13. The structure detection system for a low-light confined space based on mobile-fixed collaborative guidance according to claim 8, after the UAV detection system detecting the diseases in the low-light confined space according to the precise detection path and the supplementary detection path through the U-Net deep learning algorithm to obtain the disease map result of the structure of the low-light confined space in the S3, further comprising:
the mobile-fixed collaborative system adopting an information decentralization method to send a notification message to a specified fixed sensor node, and the specified fixed sensor node receiving the notification message and shortening a perception period of the mobile-fixed collaborative system by adjusting a perception period of the fixed sensor, to obtain a new perception period of the mobile-fixed collaborative system.
14. The structure detection system for a low-light confined space based on mobile-fixed collaborative guidance according to claim 13, wherein the mobile-fixed collaborative system adopting the information decentralization method to send the notification message to the specified fixed sensor node and the specified fixed sensor node receiving the notification message and shortening the perception period of the mobile-fixed collaborative system by adjusting the perception period of the fixed sensor to obtain the new perception period of the mobile-fixed collaborative system comprises:
the mobile-fixed collaborative system determining an impact range of each of detected diseases according to the disease map result of the structure of the low-light confined space detected by the UAV detection system;
determining a notified fixed sensor set according to the impact range of the each detected disease;
constructing a communication function according to the notified fixed sensor set, and constructing a perception period adjustment function according to the communication function;
performing perception period adjustment on each of the fixed sensors according to the perception period adjustment function, and outputting the adjusted perception period of the each fixed sensor; and
shortening the perception period of the mobile-fixed collaborative system according to the adjusted perception period of the each fixed sensor, to obtain the new perception period of the mobile-fixed collaborative system.

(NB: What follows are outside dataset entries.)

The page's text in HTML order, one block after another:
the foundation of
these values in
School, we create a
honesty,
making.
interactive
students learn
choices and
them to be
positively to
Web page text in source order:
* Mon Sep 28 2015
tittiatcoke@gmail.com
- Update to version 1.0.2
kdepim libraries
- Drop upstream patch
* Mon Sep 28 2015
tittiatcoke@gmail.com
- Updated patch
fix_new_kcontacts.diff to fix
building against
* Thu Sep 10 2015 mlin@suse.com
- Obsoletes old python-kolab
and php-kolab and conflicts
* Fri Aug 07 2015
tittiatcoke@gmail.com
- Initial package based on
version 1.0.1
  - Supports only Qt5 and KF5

15. The structure detection system for a low-light confined space based on mobile-fixed collaborative guidance according to claim 8, wherein the mobile-fixed collaborative system updates a fixed sensor node network deployment plan according to the results of diseases not covered by the fixed sensors to obtain a new fixed sensor node network deployment plan, the updating comprising:
constructing a fixed sensor deployment utility function according to the results of diseases not covered by the fixed sensors;
defining a fixed sensor coverage function, and constructing an optimization problem based on the fixed sensor coverage function; and
solving the optimization problem by using a Monte Carlo tree search algorithm to obtain the new fixed sensor node network deployment scheme.

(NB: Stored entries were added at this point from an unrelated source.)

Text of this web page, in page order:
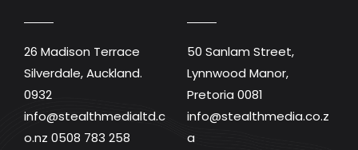
26 Madison Terrace
Silverdale, Auckland.
0932
info@stealthmedialtd.c
o.nz 0508 783 258
50 Sanlam Street,
Lynnwood Manor,
Pretoria 0081
info@stealthmedia.co.z
a

16. The structure detection system for a low-light confined space based on mobile-fixed collaborative guidance according to claim 15, after the obtaining the new fixed sensor node network deployment plan, further comprising:
constructing a deployment decision function, and evaluating the new fixed sensor node network deployment plan according to the deployment decision function to obtain an evaluation result; and
determining, according to the evaluation result, whether to execute the new fixed sensor node network deployment plan based on the evaluation result, wherein if the evaluation result is 1, the new fixed sensor node network deployment plan is executed to update a fixed sensor network topology, and if the evaluation result is 0, an original fixed sensor node network deployment plan is kept.